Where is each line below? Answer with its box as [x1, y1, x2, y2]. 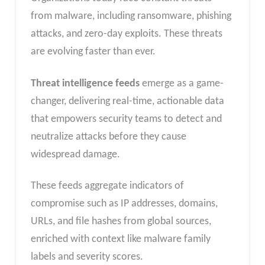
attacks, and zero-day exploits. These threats [30, 28, 222, 40]
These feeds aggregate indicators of [30, 180, 184, 192]
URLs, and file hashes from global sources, [30, 216, 211, 228]
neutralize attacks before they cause [30, 131, 186, 143]
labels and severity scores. [30, 251, 143, 263]
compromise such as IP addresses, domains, [30, 198, 218, 210]
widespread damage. [30, 148, 120, 160]
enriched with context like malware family [30, 234, 211, 245]

= = = = =

**Problem**
The reply should hold only the lines running from the top of the records to the line containing "URLs, and file", both included, copied exactly with no pictures.

**Exercise answer**
Where is each line below? Answer with its box as [x1, y1, x2, y2]. 
attacks, and zero-day exploits. These threats [30, 28, 222, 40]
These feeds aggregate indicators of [30, 180, 184, 192]
URLs, and file hashes from global sources, [30, 216, 211, 228]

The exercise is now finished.